July 25, 2012

Think, Write, Delete

Dear Little Sis,
Today I did something for the first time, I wrote a letter to my grandson. Oh, I've written him many times via Facebook and Texting, but this is the first time I've actually written him a letter. I had to. He is now stationed at Lackland Air Force Base in Texas and is in his first week of Basic Military Training and the only way to correspond with him is to write a letter. I had already begun to "create" his letter when yesterday I received his address from his mom.

The reason I use the word "create" is because it was more than a letter, I decided to write it in a newsletter format. You know that I've been doing newsletters for the past 10 years at my employment, but this newsletter took on an importance beyond all those I created for my work. My husband couldn't believe how much time I spent writing, searching for graphics, and looking on my Thesaurus for just the right word, all the while imagining how happy he'll be when he receives it. Often these young recruits will read and reread letters from home since its the only communication they have for weeks while they are being tested both physically and mentally for the first time in their lives.

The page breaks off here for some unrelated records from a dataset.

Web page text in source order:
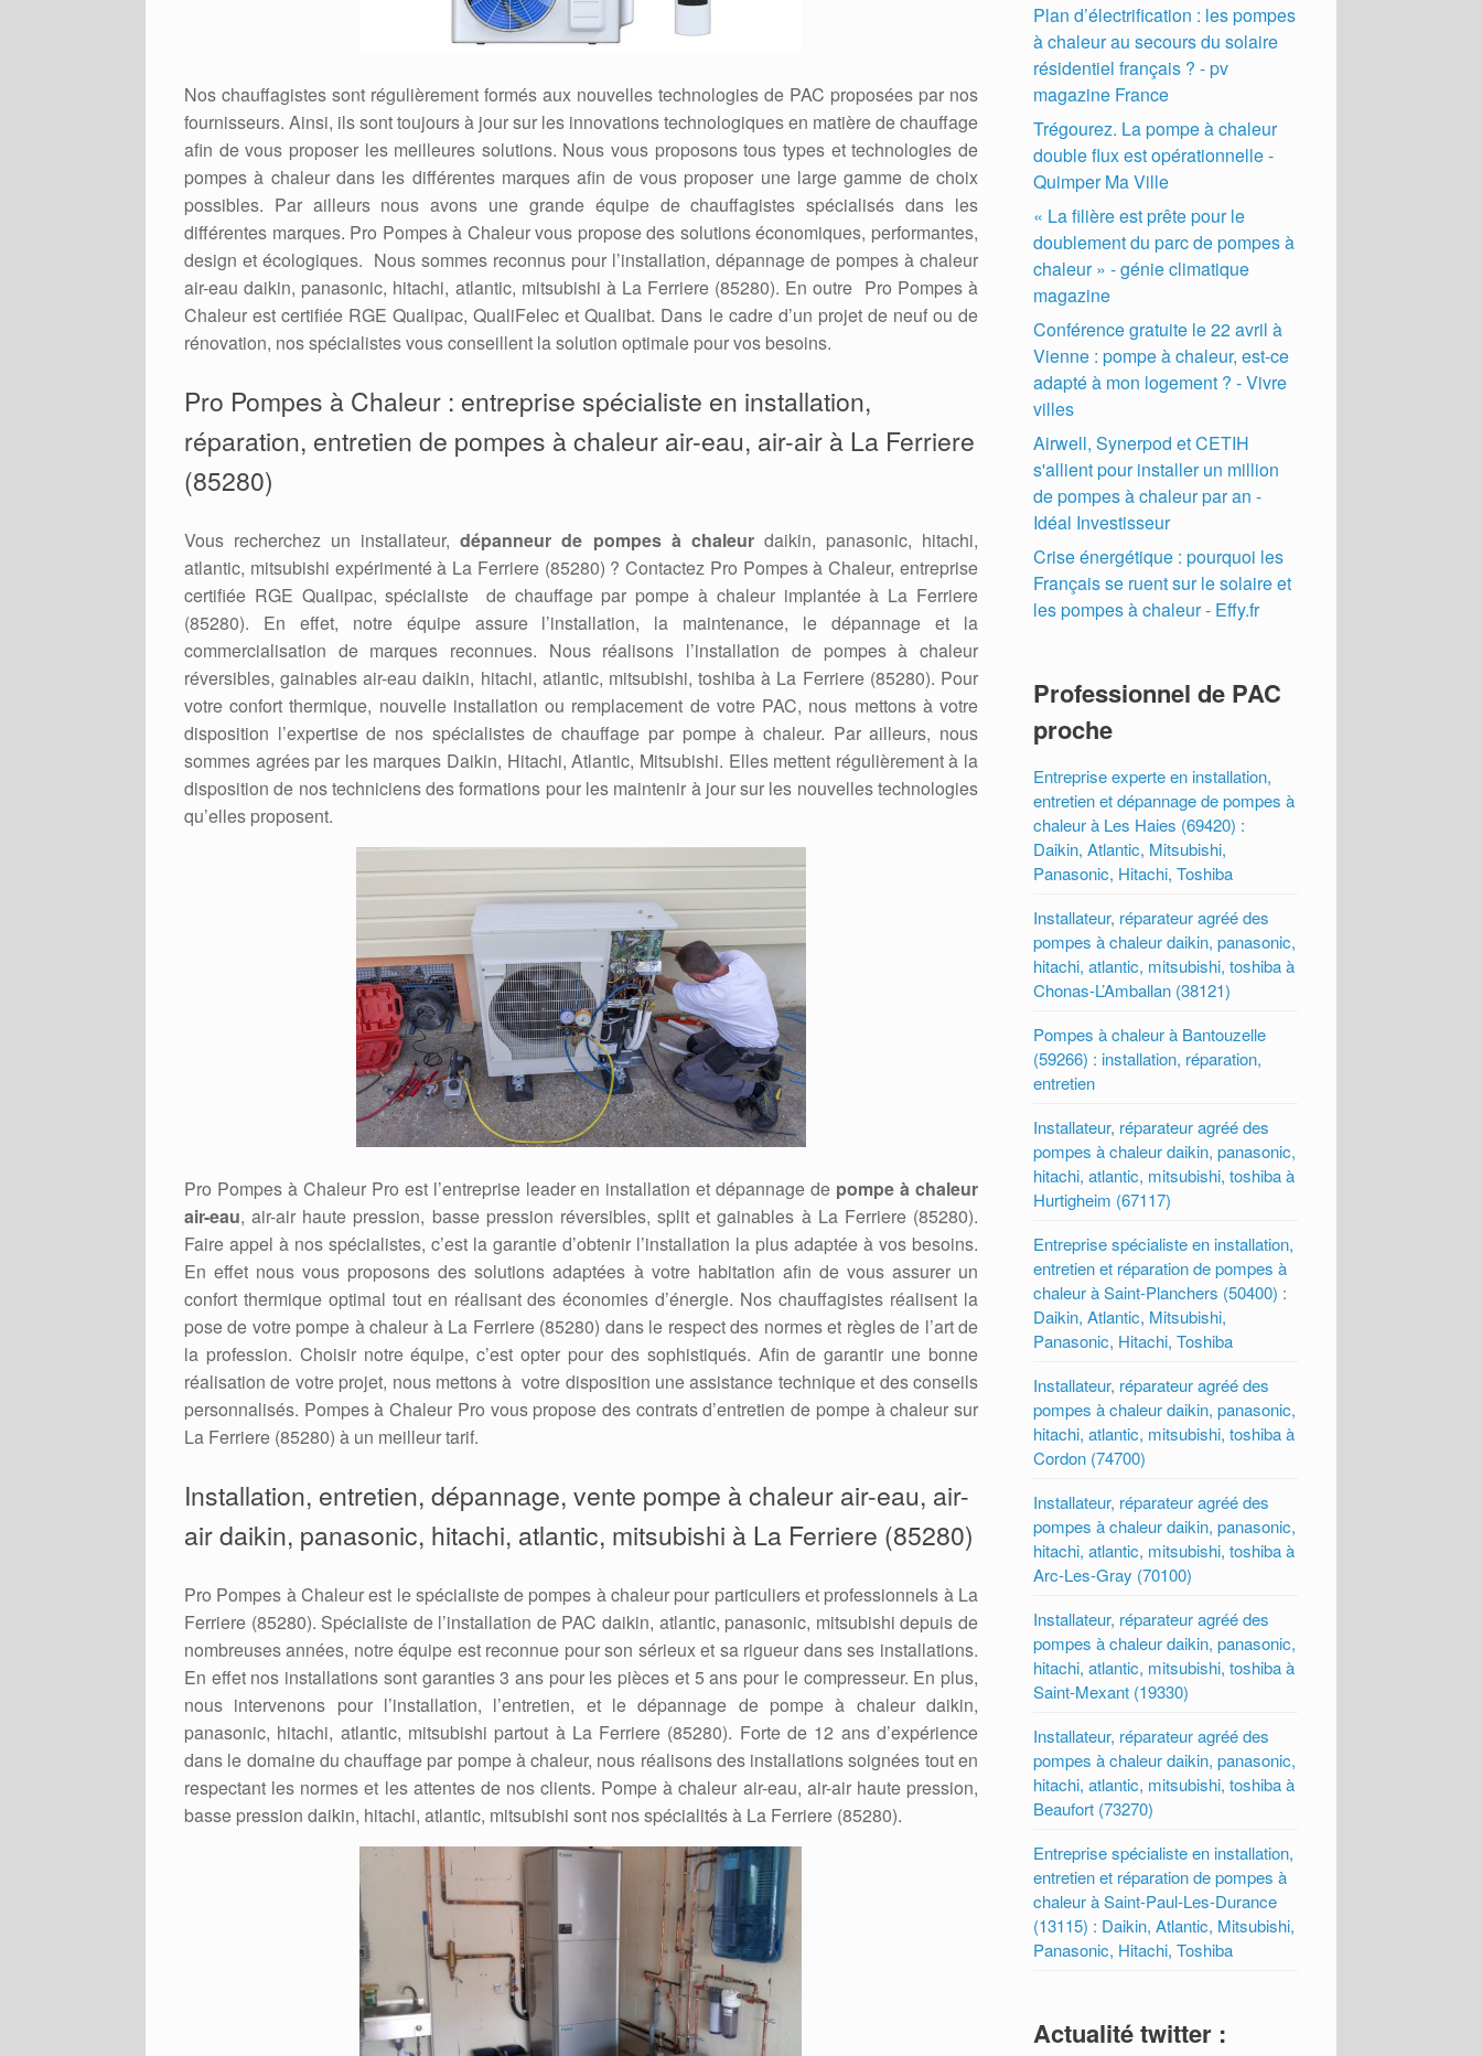
Nos chauffagistes sont régulièrement formés aux nouvelles technologies de PAC proposées par nos
fournisseurs. Ainsi, ils sont toujours à jour sur les innovations technologiques en matière de chauffage
afin de vous proposer les meilleures solutions. Nous vous proposons tous types et technologies de
pompes à chaleur dans les différentes marques afin de vous proposer une large gamme de choix
possibles. Par ailleurs nous avons une grande équipe de chauffagistes spécialisés dans les
différentes marques. Pro Pompes à Chaleur vous propose des solutions économiques, performantes,
design et écologiques. Nous sommes reconnus pour l’installation, dépannage de pompes à chaleur
air-eau daikin, panasonic, hitachi, atlantic, mitsubishi à La Ferriere (85280). En outre Pro Pompes à
Chaleur est certifiée RGE Qualipac, QualiFelec et Qualibat. Dans le cadre d’un projet de neuf ou de
rénovation, nos spécialistes vous conseillent la solution optimale pour vos besoins.
Pro Pompes à Chaleur : entreprise spécialiste en installation,
réparation, entretien de pompes à chaleur air-eau, air-air à La Ferriere
(85280)
Vous recherchez un installateur,dépanneur de pompes à chaleurdaikin, panasonic, hitachi,
atlantic, mitsubishi expérimenté à La Ferriere (85280) ? Contactez Pro Pompes à Chaleur, entreprise
certifiée RGE Qualipac, spécialiste de chauffage par pompe à chaleur implantée à La Ferriere
(85280). En effet, notre équipe assure l’installation, la maintenance, le dépannage et la
commercialisation de marques reconnues. Nous réalisons l’installation de pompes à chaleur
réversibles, gainables air-eau daikin, hitachi, atlantic, mitsubishi, toshiba à La Ferriere (85280). Pour
votre confort thermique, nouvelle installation ou remplacement de votre PAC, nous mettons à votre
disposition l’expertise de nos spécialistes de chauffage par pompe à chaleur. Par ailleurs, nous
sommes agrées par les marques Daikin, Hitachi, Atlantic, Mitsubishi. Elles mettent régulièrement à la
disposition de nos techniciens des formations pour les maintenir à jour sur les nouvelles technologies
qu’elles proposent.
Pro Pompes à Chaleur Pro est l’entreprise leader en installation et dépannage de pompe à chaleur
air-eau, air-air haute pression, basse pression réversibles, split et gainables à La Ferriere (85280).
Faire appel à nos spécialistes, c’est la garantie d’obtenir l’installation la plus adaptée à vos besoins.
En effet nous vous proposons des solutions adaptées à votre habitation afin de vous assurer un
confort thermique optimal tout en réalisant des économies d’énergie. Nos chauffagistes réalisent la
pose de votre pompe à chaleur à La Ferriere (85280) dans le respect des normes et règles de l’art de
la profession. Choisir notre équipe, c’est opter pour des sophistiqués. Afin de garantir une bonne
réalisation de votre projet, nous mettons à votre disposition une assistance technique et des conseils
personnalisés. Pompes à Chaleur Pro vous propose des contrats d’entretien de pompe à chaleur sur
La Ferriere (85280) à un meilleur tarif.
Installation, entretien, dépannage, vente pompe à chaleur air-eau, air-
air daikin, panasonic, hitachi, atlantic, mitsubishi à La Ferriere (85280)
Pro Pompes à Chaleur est le spécialiste de pompes à chaleur pour particuliers et professionnels à La
Ferriere (85280). Spécialiste de l’installation de PAC daikin, atlantic, panasonic, mitsubishi depuis de
nombreuses années, notre équipe est reconnue pour son sérieux et sa rigueur dans ses installations.
En effet nos installations sont garanties 3 ans pour les pièces et 5 ans pour le compresseur. En plus,
nous intervenons pour l’installation, l’entretien, et le dépannage de pompe à chaleur daikin,
panasonic, hitachi, atlantic, mitsubishi partout à La Ferriere (85280). Forte de 12 ans d’expérience
dans le domaine du chauffage par pompe à chaleur, nous réalisons des installations soignées tout en
respectant les normes et les attentes de nos clients. Pompe à chaleur air-eau, air-air haute pression,
basse pression daikin, hitachi, atlantic, mitsubishi sont nos spécialités à La Ferriere (85280).
Plan d’électrification : les pompes
à chaleur au secours du solaire
résidentiel français ? - pv
magazine France
Trégourez. La pompe à chaleur
double flux est opérationnelle -
Quimper Ma Ville
« La filière est prête pour le
doublement du parc de pompes à
chaleur » - génie climatique
magazine
Conférence gratuite le 22 avril à
Vienne : pompe à chaleur, est-ce
adapté à mon logement ? - Vivre
villes
Airwell, Synerpod et CETIH
s'allient pour installer un million
de pompes à chaleur par an -
Idéal Investisseur
Crise énergétique : pourquoi les
Français se ruent sur le solaire et
les pompes à chaleur - Effy.fr
Professionnel de PAC
proche
Entreprise experte en installation,
entretien et dépannage de pompes à
chaleur à Les Haies (69420) :
Daikin, Atlantic, Mitsubishi,
Panasonic, Hitachi, Toshiba
Installateur, réparateur agréé des
pompes à chaleur daikin, panasonic,
hitachi, atlantic, mitsubishi, toshiba à
Chonas-L’Amballan (38121)
Pompes à chaleur à Bantouzelle
(59266) : installation, réparation,
entretien
Installateur, réparateur agréé des
pompes à chaleur daikin, panasonic,
hitachi, atlantic, mitsubishi, toshiba à
Hurtigheim (67117)
Entreprise spécialiste en installation,
entretien et réparation de pompes à
chaleur à Saint-Planchers (50400) :
Daikin, Atlantic, Mitsubishi,
Panasonic, Hitachi, Toshiba
Installateur, réparateur agréé des
pompes à chaleur daikin, panasonic,
hitachi, atlantic, mitsubishi, toshiba à
Cordon (74700)
Installateur, réparateur agréé des
pompes à chaleur daikin, panasonic,
hitachi, atlantic, mitsubishi, toshiba à
Arc-Les-Gray (70100)
Installateur, réparateur agréé des
pompes à chaleur daikin, panasonic,
hitachi, atlantic, mitsubishi, toshiba à
Saint-Mexant (19330)
Installateur, réparateur agréé des
pompes à chaleur daikin, panasonic,
hitachi, atlantic, mitsubishi, toshiba à
Beaufort (73270)
Entreprise spécialiste en installation,
entretien et réparation de pompes à
chaleur à Saint-Paul-Les-Durance
(13115) : Daikin, Atlantic, Mitsubishi,
Panasonic, Hitachi, Toshiba
Actualité twitter :

All these thoughts ran through my head and challenged to even work harder on my project.

I decided to keep my Newsletter to one page, since I was purposing to make this a weekly issue. After writing about family news events I had a few inches at the bottom of the page. I wasn't sure what to add, maybe a picture, a joke, or leave it blank. Then I thought about the opportunity I had before me...a chance to share my heart and leave my grandson with some of my thoughts that he might even remember, so I entitled the article "Granni Thoughts". I decided to share my thoughts on the significance of writing a letter and how permanent it can be in the world where most correspondences are shredded or deleted. Below is "Granni Thoughts"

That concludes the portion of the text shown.